Nora felt a fresh, spindly crack prod its way across the ice. Parker was the boy who bought the hoodie connected to the General Store robbery. Parker was the only boy whose alibi seemed to fail around this new incident. Parker, who showed up the night of the warehouse blaze. Parker, a good friend of the missing boy. Parker, who'd lied to her face. It all pointed inexorably back to him.
Nora swallowed.
"Look, one of the others here will have to give you a ride home. I gotta follow up on something… We'll speak soon." She excused herself and started up the car, snubbing her cigarette in the door's ash tray. As she reversed out, she made eye contact with the judging stares of both Trent parents, that grieving desperation still lingering just beneath the surface.
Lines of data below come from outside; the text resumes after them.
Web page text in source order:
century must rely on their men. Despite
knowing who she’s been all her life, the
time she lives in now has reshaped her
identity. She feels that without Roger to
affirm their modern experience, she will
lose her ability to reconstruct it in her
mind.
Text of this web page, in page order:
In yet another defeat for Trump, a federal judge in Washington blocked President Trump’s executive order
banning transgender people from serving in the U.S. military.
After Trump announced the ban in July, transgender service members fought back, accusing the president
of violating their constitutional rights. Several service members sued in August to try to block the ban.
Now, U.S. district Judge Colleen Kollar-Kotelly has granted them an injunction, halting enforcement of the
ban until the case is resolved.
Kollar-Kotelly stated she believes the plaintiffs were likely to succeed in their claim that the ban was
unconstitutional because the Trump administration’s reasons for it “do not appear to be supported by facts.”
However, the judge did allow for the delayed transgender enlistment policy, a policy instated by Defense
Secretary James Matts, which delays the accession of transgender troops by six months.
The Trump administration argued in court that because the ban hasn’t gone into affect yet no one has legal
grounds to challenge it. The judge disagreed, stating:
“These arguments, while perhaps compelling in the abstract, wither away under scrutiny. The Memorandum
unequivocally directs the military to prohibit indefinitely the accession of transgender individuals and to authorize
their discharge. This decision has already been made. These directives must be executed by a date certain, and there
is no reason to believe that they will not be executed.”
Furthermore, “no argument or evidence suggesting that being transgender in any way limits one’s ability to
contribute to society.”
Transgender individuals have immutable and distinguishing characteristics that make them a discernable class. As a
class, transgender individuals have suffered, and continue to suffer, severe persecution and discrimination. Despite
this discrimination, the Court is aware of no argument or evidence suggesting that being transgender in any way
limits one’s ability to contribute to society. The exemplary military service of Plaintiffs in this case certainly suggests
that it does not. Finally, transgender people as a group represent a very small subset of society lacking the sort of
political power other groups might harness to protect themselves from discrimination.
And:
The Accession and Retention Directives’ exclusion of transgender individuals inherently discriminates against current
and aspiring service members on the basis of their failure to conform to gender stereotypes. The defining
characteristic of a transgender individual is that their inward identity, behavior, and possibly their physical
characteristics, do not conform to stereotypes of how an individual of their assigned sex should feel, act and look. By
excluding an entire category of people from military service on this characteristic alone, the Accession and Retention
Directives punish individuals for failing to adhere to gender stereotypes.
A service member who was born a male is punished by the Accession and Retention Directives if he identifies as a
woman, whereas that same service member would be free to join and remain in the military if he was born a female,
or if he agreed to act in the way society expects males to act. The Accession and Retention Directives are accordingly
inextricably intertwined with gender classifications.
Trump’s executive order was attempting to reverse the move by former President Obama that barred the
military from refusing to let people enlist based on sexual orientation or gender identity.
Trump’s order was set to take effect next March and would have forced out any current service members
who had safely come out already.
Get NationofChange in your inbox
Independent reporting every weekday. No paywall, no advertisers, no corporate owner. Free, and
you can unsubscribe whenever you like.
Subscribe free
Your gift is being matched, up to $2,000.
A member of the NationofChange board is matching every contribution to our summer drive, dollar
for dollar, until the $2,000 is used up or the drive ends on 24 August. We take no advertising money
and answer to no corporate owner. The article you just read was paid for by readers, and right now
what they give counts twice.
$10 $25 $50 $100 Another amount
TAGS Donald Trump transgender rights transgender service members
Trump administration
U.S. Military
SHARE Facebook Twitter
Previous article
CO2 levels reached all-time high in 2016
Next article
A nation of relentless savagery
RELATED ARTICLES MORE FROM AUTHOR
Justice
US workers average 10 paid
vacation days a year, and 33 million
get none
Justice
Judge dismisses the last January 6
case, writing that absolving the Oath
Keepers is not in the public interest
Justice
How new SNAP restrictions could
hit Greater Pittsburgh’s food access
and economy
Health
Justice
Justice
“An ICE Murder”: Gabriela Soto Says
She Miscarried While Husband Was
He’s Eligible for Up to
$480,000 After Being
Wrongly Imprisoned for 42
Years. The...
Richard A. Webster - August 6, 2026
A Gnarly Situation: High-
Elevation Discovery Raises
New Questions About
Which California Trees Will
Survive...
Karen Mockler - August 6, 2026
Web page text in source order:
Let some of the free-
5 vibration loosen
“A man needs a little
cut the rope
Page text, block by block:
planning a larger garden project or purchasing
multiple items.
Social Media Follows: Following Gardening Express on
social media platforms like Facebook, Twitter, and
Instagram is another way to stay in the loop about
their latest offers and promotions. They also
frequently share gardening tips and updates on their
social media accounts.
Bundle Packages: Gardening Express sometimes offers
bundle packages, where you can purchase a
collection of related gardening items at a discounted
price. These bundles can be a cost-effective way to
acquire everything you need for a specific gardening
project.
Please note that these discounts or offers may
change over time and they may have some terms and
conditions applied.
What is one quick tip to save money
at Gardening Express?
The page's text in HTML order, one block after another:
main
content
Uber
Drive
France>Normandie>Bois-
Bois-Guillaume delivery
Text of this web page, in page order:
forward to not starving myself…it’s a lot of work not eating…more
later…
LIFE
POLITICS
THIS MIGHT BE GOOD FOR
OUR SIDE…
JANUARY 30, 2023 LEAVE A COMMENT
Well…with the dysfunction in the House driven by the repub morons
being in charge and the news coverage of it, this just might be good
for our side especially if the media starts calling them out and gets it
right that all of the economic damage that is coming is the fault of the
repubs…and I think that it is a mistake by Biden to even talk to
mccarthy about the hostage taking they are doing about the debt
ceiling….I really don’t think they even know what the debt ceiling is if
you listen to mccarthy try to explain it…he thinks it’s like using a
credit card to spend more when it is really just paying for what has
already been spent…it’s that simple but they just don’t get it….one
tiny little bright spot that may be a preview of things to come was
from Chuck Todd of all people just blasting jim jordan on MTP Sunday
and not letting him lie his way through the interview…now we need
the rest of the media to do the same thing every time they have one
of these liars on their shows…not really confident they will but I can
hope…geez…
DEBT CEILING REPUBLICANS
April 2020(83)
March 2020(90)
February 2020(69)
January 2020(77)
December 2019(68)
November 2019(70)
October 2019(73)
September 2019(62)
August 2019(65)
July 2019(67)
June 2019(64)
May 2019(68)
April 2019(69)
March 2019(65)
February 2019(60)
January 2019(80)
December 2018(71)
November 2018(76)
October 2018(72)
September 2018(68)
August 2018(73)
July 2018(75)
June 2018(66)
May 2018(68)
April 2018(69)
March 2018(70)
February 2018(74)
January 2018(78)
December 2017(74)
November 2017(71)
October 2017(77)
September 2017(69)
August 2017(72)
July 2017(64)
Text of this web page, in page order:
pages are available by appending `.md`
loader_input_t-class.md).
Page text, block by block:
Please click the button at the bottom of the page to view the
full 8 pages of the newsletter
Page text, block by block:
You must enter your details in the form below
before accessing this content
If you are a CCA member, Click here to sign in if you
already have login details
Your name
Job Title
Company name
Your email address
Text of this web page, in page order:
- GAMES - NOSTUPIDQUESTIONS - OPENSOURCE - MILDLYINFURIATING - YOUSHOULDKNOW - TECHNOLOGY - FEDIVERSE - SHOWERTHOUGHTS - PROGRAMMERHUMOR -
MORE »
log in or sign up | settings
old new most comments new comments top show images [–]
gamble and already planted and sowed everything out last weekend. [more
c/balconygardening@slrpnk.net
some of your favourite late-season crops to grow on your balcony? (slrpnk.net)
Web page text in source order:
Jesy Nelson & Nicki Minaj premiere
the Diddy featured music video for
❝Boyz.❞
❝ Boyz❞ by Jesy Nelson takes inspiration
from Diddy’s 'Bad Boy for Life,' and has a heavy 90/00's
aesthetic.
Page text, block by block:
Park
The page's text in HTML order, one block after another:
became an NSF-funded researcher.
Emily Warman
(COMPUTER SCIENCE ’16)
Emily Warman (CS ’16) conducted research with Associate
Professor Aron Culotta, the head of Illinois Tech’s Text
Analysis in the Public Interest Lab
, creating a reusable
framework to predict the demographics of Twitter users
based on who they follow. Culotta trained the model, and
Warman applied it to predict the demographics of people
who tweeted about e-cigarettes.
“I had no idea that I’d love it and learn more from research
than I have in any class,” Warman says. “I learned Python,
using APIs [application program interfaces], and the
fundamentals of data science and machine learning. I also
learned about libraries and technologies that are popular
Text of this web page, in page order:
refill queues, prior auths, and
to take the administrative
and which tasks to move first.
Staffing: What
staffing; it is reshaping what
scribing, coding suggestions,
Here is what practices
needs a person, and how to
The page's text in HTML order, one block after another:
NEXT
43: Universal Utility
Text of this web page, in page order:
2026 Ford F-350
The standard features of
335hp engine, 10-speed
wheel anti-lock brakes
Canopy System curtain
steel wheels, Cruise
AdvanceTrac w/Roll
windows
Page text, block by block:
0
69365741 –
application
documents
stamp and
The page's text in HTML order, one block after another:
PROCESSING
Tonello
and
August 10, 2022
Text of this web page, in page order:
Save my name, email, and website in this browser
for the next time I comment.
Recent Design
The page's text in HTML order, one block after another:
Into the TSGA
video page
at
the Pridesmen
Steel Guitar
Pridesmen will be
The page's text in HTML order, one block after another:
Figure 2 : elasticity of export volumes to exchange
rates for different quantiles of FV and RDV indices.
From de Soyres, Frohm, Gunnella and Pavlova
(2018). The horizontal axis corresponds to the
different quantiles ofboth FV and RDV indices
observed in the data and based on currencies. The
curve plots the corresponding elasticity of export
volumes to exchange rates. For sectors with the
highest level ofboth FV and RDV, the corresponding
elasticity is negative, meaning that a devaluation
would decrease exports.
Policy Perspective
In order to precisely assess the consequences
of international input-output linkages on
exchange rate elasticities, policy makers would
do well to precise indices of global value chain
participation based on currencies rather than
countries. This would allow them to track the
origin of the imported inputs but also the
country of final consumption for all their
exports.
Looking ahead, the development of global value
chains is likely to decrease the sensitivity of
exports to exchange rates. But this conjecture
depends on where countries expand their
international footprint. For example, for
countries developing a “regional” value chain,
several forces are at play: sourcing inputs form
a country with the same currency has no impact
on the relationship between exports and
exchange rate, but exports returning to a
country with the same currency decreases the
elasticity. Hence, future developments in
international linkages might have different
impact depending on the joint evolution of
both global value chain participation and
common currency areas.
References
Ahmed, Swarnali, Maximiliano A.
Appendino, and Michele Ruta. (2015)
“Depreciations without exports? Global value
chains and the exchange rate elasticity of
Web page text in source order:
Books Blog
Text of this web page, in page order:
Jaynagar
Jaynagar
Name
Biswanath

And then she was alone, driving home.
As she pulled into her own driveway, she remembered that the Kessler boy had mentioned the gang meeting up at the DeLange home. If she worked quick enough here, she might be able to intercept them… she simply had to know first.
She practically kicked the door to Parker's room down as she stumbled in, forensics kit in-hand. She then began to apply the delicate dust to hard objects most likely to have been touched: the back of his desk chair, several books removed form the shelf, a baseball she'd watched him toss idly while lying in bed. Most had loose fingerprints, but Nora wasn't interested in those. The book held a partial palm print, but the thing was warped and badly-preserved. Finally, on the back of the chair, she found a solid-enough print. She looked at its pattern, scrutinizing it closely. She then pulled out the photo of the black paint smudge from forensics. As she glanced back and forth between the two, she heard the crackling of ice giving way to immense weight. She felt the cold sting of icy water surround her and wash her deep into its numbing grasp. She dropped the photo and sank to the bed, mind racing.
And then she burst to her feet, already back in-motion. She had to reach the DeLange home before he—and the rest of his gang—left.
She'd have to arrest him, simple as that.